To date, nine genome-wide linkage studies in AMD have been published (24–32) and a large number of putative candidate regions for susceptibility genes have been suggested. In particular, evidence for linkage to regions on chromosomes 1q and 10q has been remarkably consistent for a complex disorder, despite the different methodologies utilized for defining the clinical phenotype and performing the statistical analyses. However, several other regions exhibiting significant linkage in individual studies have not been replicated or show only nominal evidence for linkage in other studies. This is not unexpected because the power of individual linkage studies is likely to be low for complex disease genes that may be of weak or moderate effect. Several thousand affected sibling pairs (ASPs) may be required to provide high power to detect linkage (33,34).

Pooling of raw genotype data across studies provides an optimal strategy to maximize power to detect linkage, although this can be difficult due to differences in genotyped markers, family structure and phenotype definition. The genome-scan meta-analysis (GSMA) method (35,36) allows linkage results from several studies to be combined, providing greater power to identify regions which show only weak evidence for linkage in individual studies, as confirmed by simulation studies (36). This method is robust to differences in study design and analysis methods and has been successfully applied to several other complex diseases including rheumatoid arthritis (37), schizophrenia (38), type 2 diabetes (39), coronary heart disease (40), hypertension (41), cleft lip and palate syndrome (42) and inflammatory bowel disease (43).

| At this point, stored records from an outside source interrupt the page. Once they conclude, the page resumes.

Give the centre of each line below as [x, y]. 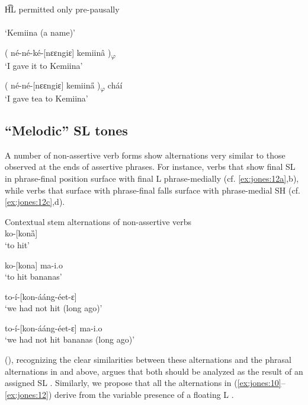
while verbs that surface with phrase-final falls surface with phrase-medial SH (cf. [153, 190]
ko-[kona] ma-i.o [34, 265]
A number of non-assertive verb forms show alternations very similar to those [145, 155]
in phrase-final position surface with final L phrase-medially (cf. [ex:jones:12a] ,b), [152, 178]
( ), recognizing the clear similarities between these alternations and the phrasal [148, 360]
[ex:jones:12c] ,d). [35, 202]
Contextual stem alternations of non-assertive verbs [98, 221]
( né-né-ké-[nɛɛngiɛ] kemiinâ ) [58, 52]
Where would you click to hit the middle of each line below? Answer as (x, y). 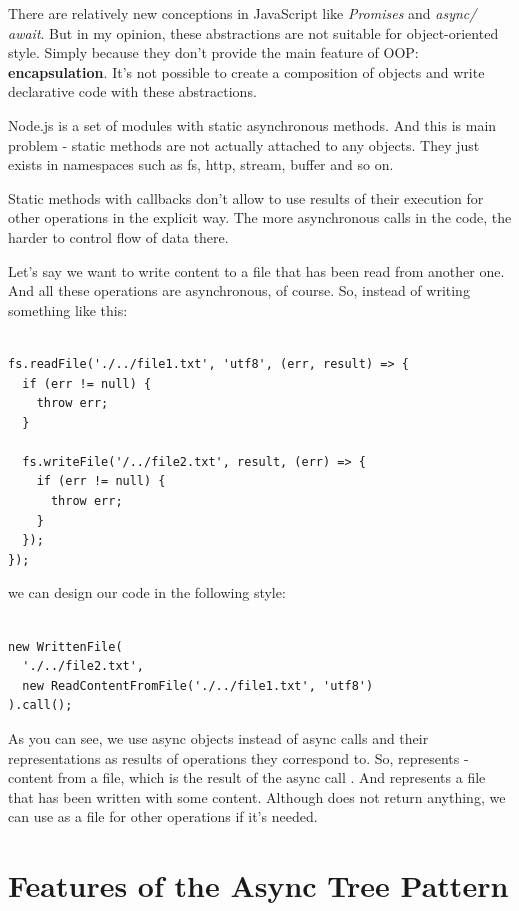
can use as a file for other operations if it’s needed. (163, 816)
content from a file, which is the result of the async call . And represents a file (247, 777)
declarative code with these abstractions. (132, 91)
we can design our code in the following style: (147, 592)
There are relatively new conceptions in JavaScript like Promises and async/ (242, 13)
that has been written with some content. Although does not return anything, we (257, 796)
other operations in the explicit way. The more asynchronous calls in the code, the (260, 217)
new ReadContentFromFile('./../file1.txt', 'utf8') (198, 685)

Here, we apply the GSMA method to six published AMD genome-wide linkage scans.

	RESULTS

TOP ABSTRACT INTRODUCTION RESULTS DISCUSSION MATERIALS AND METHODS REFERENCES

 
Summed ranks (SRs) for each bin c.n (the nth bin on chromosome c) from weighted analysis are shown in Figure 1A, where each study contributes SRs scaled by the square root of the number of affected individuals. Significant thresholds of 95 and 99% are shown where, for example, each bin has a 5% probability of attaining a SR higher than the 95% limit. Bins of nominal significance (P<0.05) are also listed in Table 1. In total, 15 bins were observed with a SR above the 95% limit when compared with the six bins expected to exceed this value if no linkage was present.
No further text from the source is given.